In general, I think a lot of these questions can/should be answered by
reading the existing literature on n-grams, which is freely available on
the web in various places.  The specification should be just that, a
spec rather than tutorial, because experts will not want to wade through
a lot of prose to get to the relevant details.  To help with this I
think we should probably add some citations, but I'm not much inclined
to add a lot of prose and duplicate information readily available on
this subject.

This is the continuation of my responses to these questions.  Andi may
want to comment as well.

> 
> ************************************************
> Q7.
> 
> Section 6.  N-Gram Event Count Declaration
> 
> What are these counts actually counting?   Is it the number of times
> the token (or token tuple) appeared in the corpus?  Or is it the number
> of times it appeared as a context (aka history)?

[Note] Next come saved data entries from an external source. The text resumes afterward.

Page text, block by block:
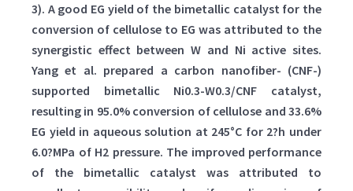
3). A good EG yield of the bimetallic catalyst for the
conversion of cellulose to EG was attributed to the
synergistic effect between W and Ni active sites.
Yang et al. prepared a carbon nanofiber- (CNF-)
supported bimetallic Ni0.3-W0.3/CNF catalyst,
resulting in 95.0% conversion of cellulose and 33.6%
EG yield in aqueous solution at 245°C for 2?h under
6.0?MPa of H2 pressure. The improved performance
of the bimetallic catalyst was attributed to
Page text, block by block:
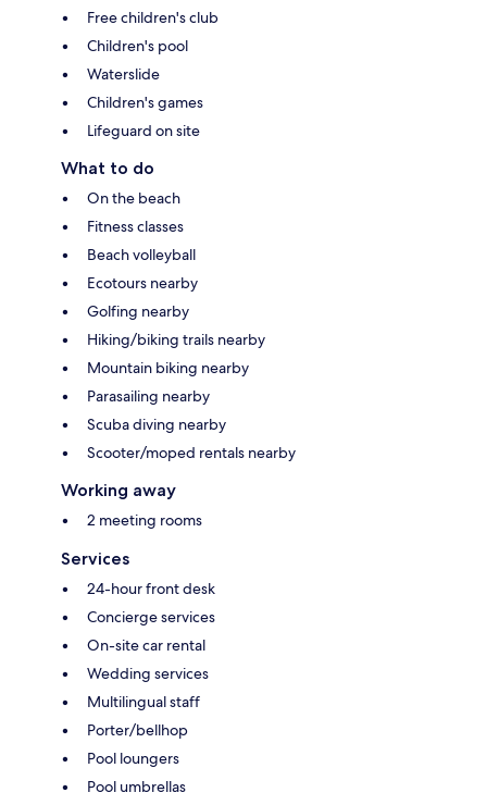
Free children's club
Children's pool
Waterslide
Children's games
Lifeguard on site
What to do
On the beach
Fitness classes
Beach volleyball
Ecotours nearby
Golfing nearby
Hiking/biking trails nearby
Mountain biking nearby
Parasailing nearby
Scuba diving nearby
Scooter/moped rentals nearby
Working away
2 meeting rooms
Services
24-hour front desk
Concierge services
On-site car rental
Wedding services
Multilingual staff
Porter/bellhop
Pool loungers
Pool umbrellas

They are both, depending on how you interpret the data.  They are
intended to be n-gram (tuple) counts, but of course, these are also
history for longer token sequences.  Since we model after the basic
paradigm of the ARPA model, you can learn much more by reading that
literature.

> 
> It appears to be the former from the example, and that is not
> sufficient to build the LM.  (If a token X occurs 100 times as a
> unigram, and the only bigram that occurs is "X Y" 10 times, what should
> be the probability P(Y|X)?)

It is the former and is entirely sufficient, and represents an early
stage representation in the ARPA modeling process.

> 
> If counts are missing from the bigrams "A *" relative to the unigram
> "A", how can one determine if the counts are missing due to pruning, or
> OOV, or non-existence due to being at the end of a utterance or
> document?

You can't.  That's why we provide the option of not pruning.

> 
> ************************************************
> Q8.
> 
> Section 6.  N-Gram Event Count Declaration
> 
> Is there any restriction on the magnitude of a count in this file?  Is
> a platform expected to be able to handle counts greater than 2^31 for
> example? Certainly modern corpora may well soon have this many tokens.

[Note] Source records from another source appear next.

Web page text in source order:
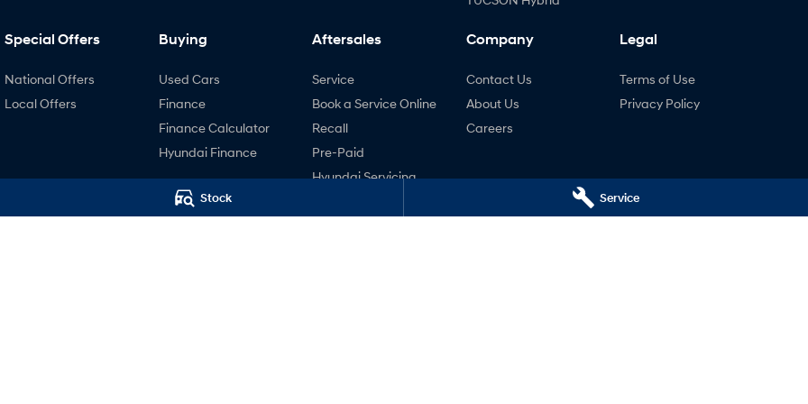
Stock Service
Special Offers
National Offers
Local Offers
Buying
Used Cars
Finance
Finance Calculator
Hyundai Finance
Aftersales
Service
Book a Service Online
Recall
Pre-Paid
Hyundai Servicing
Company
Contact Us
About Us
Careers
Legal
Terms of Use
Privacy Policy
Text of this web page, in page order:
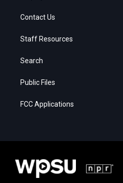
Contact Us
Staff Resources
Search
Public Files
FCC Applications
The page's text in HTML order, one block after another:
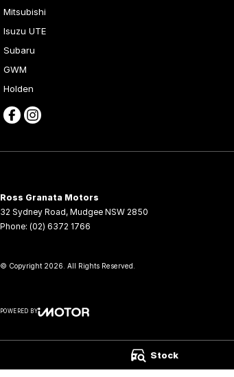
Stock
Mitsubishi
Isuzu UTE
Subaru
GWM
Holden
Ross Granata Motors
32 Sydney Road, Mudgee NSW 2850
Phone: (02) 6372 1766
© Copyright 2026 . All Rights Reserved.
POWERED BY

There is no explicit limitation.  LISP has not had a problem with this
for many years, and modern C is now supporting 64 bit long longs, so I
don't see this as a real issue.

> 
> ************************************************
> Q9.
> 
> Section 6.  N-Gram Event Count Declaration
> 
> Pruning appears to be problematic also.  In the example given, if "B A"
> and "B C" are pruned, what probability should be given to P(B|BA)?

This is for you to decide.  We simply provide the counts.  There are a
variety of smoothing methods for this purpose and the group did not want
to impose any particular enforcement on the user.

> 
> ************************************************
> Q10.
> 
> Section 6.  N-Gram Event Count Declaration
> 
> I personally find the format difficult to read and understand, looking
> at the example at the end of section 6.  That may just be because I'm
> not used to viewing things in this manner.  But it looks as though it
> will not be simple matter to find any particular n-gram probability in
> this file. Readability need not be a major concern if there are tools
> to turn it into something readable.

It's not intended for humans to read.  Real n-gram data will be far too
large for a human to ever want to actually look at it directly.  Tools
are the only sensible way to work with this data.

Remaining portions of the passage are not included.